(1) When t is what value, two moving points meet for the first time.
(2) When t is what value, the area of a triangle with points P, Q and C as its vertices is 8√3 during the process from departure to first encounter? Friendly reminder: the right side of a right triangle with a 30-degree angle is equal to half of the hypotenuse.
2. As shown in the figure, in the rectangular ABCD, AB=4cm, BC=8cm, the moving point M starts from point D and moves along the dashed line DCBAD at a speed of 2cm/s, while the moving point N starts from point D and moves along the dashed line DABCD at a speed of1cm/s..
(1) If the moving points m and n start at the same time, how many seconds will they intersect at two points?
(2) If point E is on a straight line BC, BE=2cm, moving points M and N start at the same time and stop moving when they meet, then when point M moves for a few seconds, it can just form a parallelogram with points A, E and N?
Answer:
(1) solution: according to the meaning of the question, 2t= 10+ 10+t,
Solution: t=20,
A: When t is 20, the two moving points meet for the first time.
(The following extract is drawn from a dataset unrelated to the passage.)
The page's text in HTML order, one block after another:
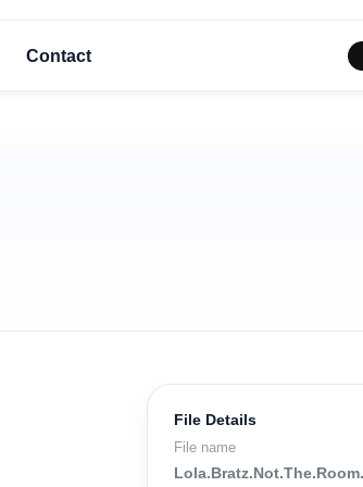
Contact
File Details
File name

(2) Solution: △ABC is an equilateral triangle with a side length of 10cm.
∴∠C=60,
There are four situations: ① As shown in figure 1, q is QH⊥BC in H.
CQ=2t, ∠ hqc = 30, CH=t, which is obtained from Pythagorean theorem: qh = $ \ sqrt {3} $ t.
From the triangle area formula: $ \ frac {1} {2} $ (10-t)? $\sqrt{3}$t=8$\sqrt{3}$,
Solution: t=2, t=8 (truncation);
② As shown in Figure 2,
BQ=20-2t,BH= 10-t,QH=( 10-t)$\sqrt{3}$,
According to the triangle area formula: $ \ frac {1} {2} $ (10-t) $ \ sqrt {3} $ t = 8 $ \ sqrt {3} $,
Solution: t=2 or t=8,
When t=2, q is on AC, and it is discarded.
∴t=8;
③ As shown in Figure 3, QH⊥AC is in H, CP=t- 10, AQ=2t- 10, AH=t-5, QH=(t-5)$\sqrt{3}$,
∴$\frac{ 1}{2}$(t- 10)(t-5)$\sqrt{3}$=8$\sqrt{3}$
This equation has no solution;
④ As shown in Figure 4: CQ = 30-2t, CP=t- 10, CH = $ \ frac {1} {2} $ (t-10), and pH = $ \ frac {\ sqrt {3.
∴$\frac{ 1}{2}$(30-2t)? $ \ frac { \ sqrt { 3 } } { 2 } $(t- 10)= 8 $ \ sqrt { 3 } $,
Solution: t=$\frac{25+\sqrt{89}}{2}$ or t=$\frac{25-\sqrt{89}}{2}$,
Q is not on BC at this time, so it is not appropriate to give up;
The value of ∴t is 8, 2,
A: During the period from departure to the first encounter, when t is 8 and 2, the area of the triangle with points P, Q and C as its vertices is 8$\sqrt{3}$cm2.
2. Solution: (1) If two points meet in t seconds, there is t+2t=24.
The solution is t = 8.
A: In 8 seconds, we will meet at 2 o'clock. (4 points)
(2) According to (1), point N always moves on AD, so when point M moves to the side of BC, points A, E, M and N can form a parallelogram.
Suppose that after x seconds, four points can form a parallelogram. There are two situations: (1 min)
(1) x-(2x-4) = 2, x=2, (4 points).
②2x-6-4=8-x, x=6, (4 points)
A: In the second or sixth second, points A, E, M and N form a parallelogram.